### Source records
━━━━━━━━━━

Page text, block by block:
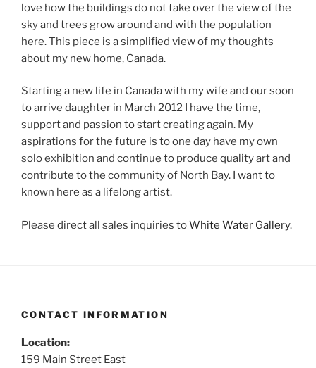
love how the buildings do not take over the view of the
sky and trees grow around and with the population
here. This piece is a simplified view of my thoughts
about my new home, Canada.
Starting a new life in Canada with my wife and our soon
to arrive daughter in March 2012 I have the time,
support and passion to start creating again. My
aspirations for the future is to one day have my own
solo exhibition and continue to produce quality art and
contribute to the community of North Bay. I want to
known here as a lifelong artist.
Please direct all sales inquiries toWhite Water Gallery.
CONTACT INFORMATION
Location:
159 Main Street East
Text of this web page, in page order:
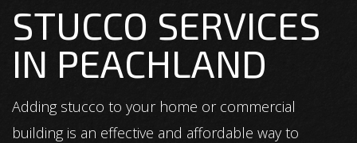
STUCCO SERVICES
IN PEACHLAND
Adding stucco to your home or commercial
building is an effective and affordable way to
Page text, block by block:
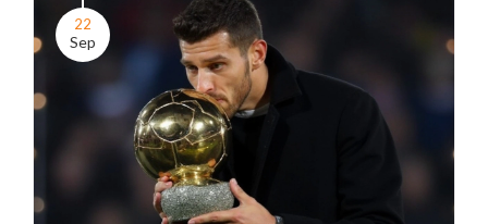
22
Sep
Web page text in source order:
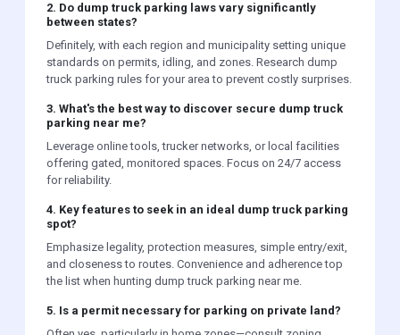
2. Do dump truck parking laws vary significantly
between states?
Definitely, with each region and municipality setting unique
standards on permits, idling, and zones. Research dump
truck parking rules for your area to prevent costly surprises.
3. What's the best way to discover secure dump truck
parking near me?
Leverage online tools, trucker networks, or local facilities
offering gated, monitored spaces. Focus on 24/7 access
for reliability.
4. Key features to seek in an ideal dump truck parking
spot?
Emphasize legality, protection measures, simple entry/exit,
and closeness to routes. Convenience and adherence top
the list when hunting dump truck parking near me.
5. Is a permit necessary for parking on private land?
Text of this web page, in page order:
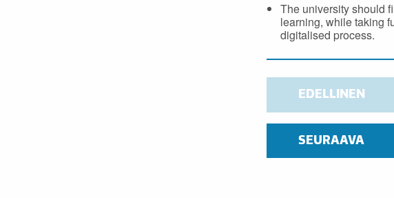
The university should
learning, while taking
digitalised process.
EDELLINEN
SEURAAVA
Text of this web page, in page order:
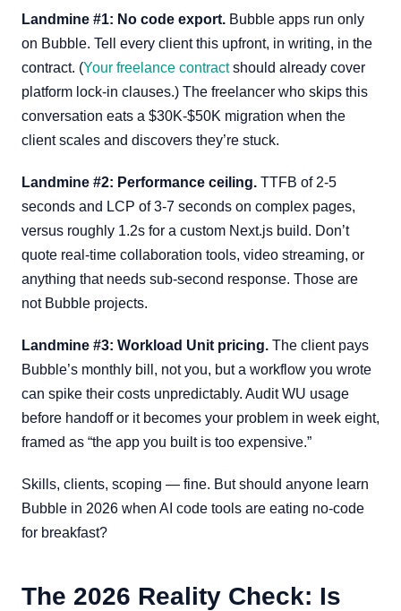
Landmine #1: No code export. Bubble apps run only
on Bubble. Tell every client this upfront, in writing, in the
contract. (Your freelance contractshould already cover
platform lock-in clauses.) The freelancer who skips this
conversation eats a $30K-$50K migration when the
client scales and discovers they’re stuck.
Landmine #2: Performance ceiling. TTFB of 2-5
seconds and LCP of 3-7 seconds on complex pages,
versus roughly 1.2s for a custom Next.js build. Don’t
quote real-time collaboration tools, video streaming, or
anything that needs sub-second response. Those are
not Bubble projects.
Landmine #3: Workload Unit pricing. The client pays
Bubble’s monthly bill, not you, but a workflow you wrote
can spike their costs unpredictably. Audit WU usage
before handoff or it becomes your problem in week eight,
framed as “the app you built is too expensive.”
Skills, clients, scoping — fine. But should anyone learn
Bubble in 2026 when AI code tools are eating no-code
for breakfast?
The 2026 Reality Check: Is
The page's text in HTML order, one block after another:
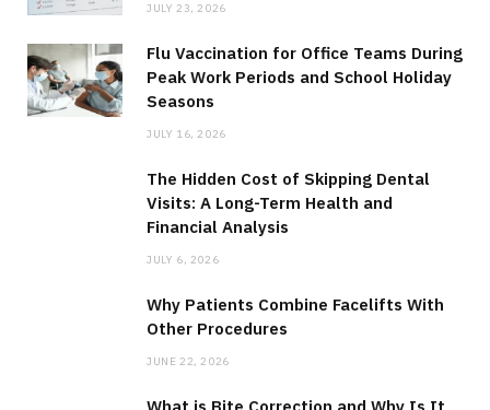
JULY 23, 2026
Flu Vaccination for Office Teams During
Peak Work Periods and School Holiday
Seasons
JULY 16, 2026
The Hidden Cost of Skipping Dental
Visits: A Long-Term Health and
Financial Analysis
JULY 6, 2026
Why Patients Combine Facelifts With
Other Procedures
JUNE 22, 2026
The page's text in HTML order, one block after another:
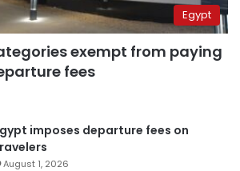
Egypt
exempt from paying
fees
imposes departure fees on
August 1, 2026
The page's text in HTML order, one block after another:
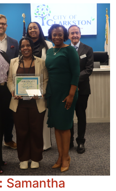
Samantha
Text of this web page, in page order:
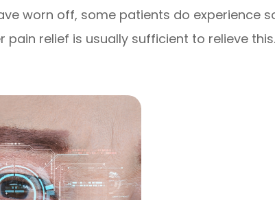
worn off, some patients do experience
relief is usually sufficient to relieve this.

━━━━━━━━━━

### Directions for this task
Could you retype each line of the material above exactly, skipping the pictures?

### Response area
Page text, block by block:
love how the buildings do not take over the view of the
sky and trees grow around and with the population
here. This piece is a simplified view of my thoughts
about my new home, Canada.
Starting a new life in Canada with my wife and our soon
to arrive daughter in March 2012 I have the time,
support and passion to start creating again. My
aspirations for the future is to one day have my own
solo exhibition and continue to produce quality art and
contribute to the community of North Bay. I want to
known here as a lifelong artist.
Please direct all sales inquiries toWhite Water Gallery.
CONTACT INFORMATION
Location:
159 Main Street East
Text of this web page, in page order:
STUCCO SERVICES
IN PEACHLAND
Adding stucco to your home or commercial
building is an effective and affordable way to
Page text, block by block:
22
Sep
Web page text in source order:
2. Do dump truck parking laws vary significantly
between states?
Definitely, with each region and municipality setting unique
standards on permits, idling, and zones. Research dump
truck parking rules for your area to prevent costly surprises.
3. What's the best way to discover secure dump truck
parking near me?
Leverage online tools, trucker networks, or local facilities
offering gated, monitored spaces. Focus on 24/7 access
for reliability.
4. Key features to seek in an ideal dump truck parking
spot?
Emphasize legality, protection measures, simple entry/exit,
and closeness to routes. Convenience and adherence top
the list when hunting dump truck parking near me.
5. Is a permit necessary for parking on private land?
Text of this web page, in page order:
The university should
learning, while taking
digitalised process.
EDELLINEN
SEURAAVA
Text of this web page, in page order:
Landmine #1: No code export. Bubble apps run only
on Bubble. Tell every client this upfront, in writing, in the
contract. (Your freelance contractshould already cover
platform lock-in clauses.) The freelancer who skips this
conversation eats a $30K-$50K migration when the
client scales and discovers they’re stuck.
Landmine #2: Performance ceiling. TTFB of 2-5
seconds and LCP of 3-7 seconds on complex pages,
versus roughly 1.2s for a custom Next.js build. Don’t
quote real-time collaboration tools, video streaming, or
anything that needs sub-second response. Those are
not Bubble projects.
Landmine #3: Workload Unit pricing. The client pays
Bubble’s monthly bill, not you, but a workflow you wrote
can spike their costs unpredictably. Audit WU usage
before handoff or it becomes your problem in week eight,
framed as “the app you built is too expensive.”
Skills, clients, scoping — fine. But should anyone learn
Bubble in 2026 when AI code tools are eating no-code
for breakfast?
The 2026 Reality Check: Is
The page's text in HTML order, one block after another:
JULY 23, 2026
Flu Vaccination for Office Teams During
Peak Work Periods and School Holiday
Seasons
JULY 16, 2026
The Hidden Cost of Skipping Dental
Visits: A Long-Term Health and
Financial Analysis
JULY 6, 2026
Why Patients Combine Facelifts With
Other Procedures
JUNE 22, 2026
The page's text in HTML order, one block after another:
Egypt
exempt from paying
fees
imposes departure fees on
August 1, 2026
The page's text in HTML order, one block after another:
Samantha
Text of this web page, in page order:
worn off, some patients do experience
relief is usually sufficient to relieve this.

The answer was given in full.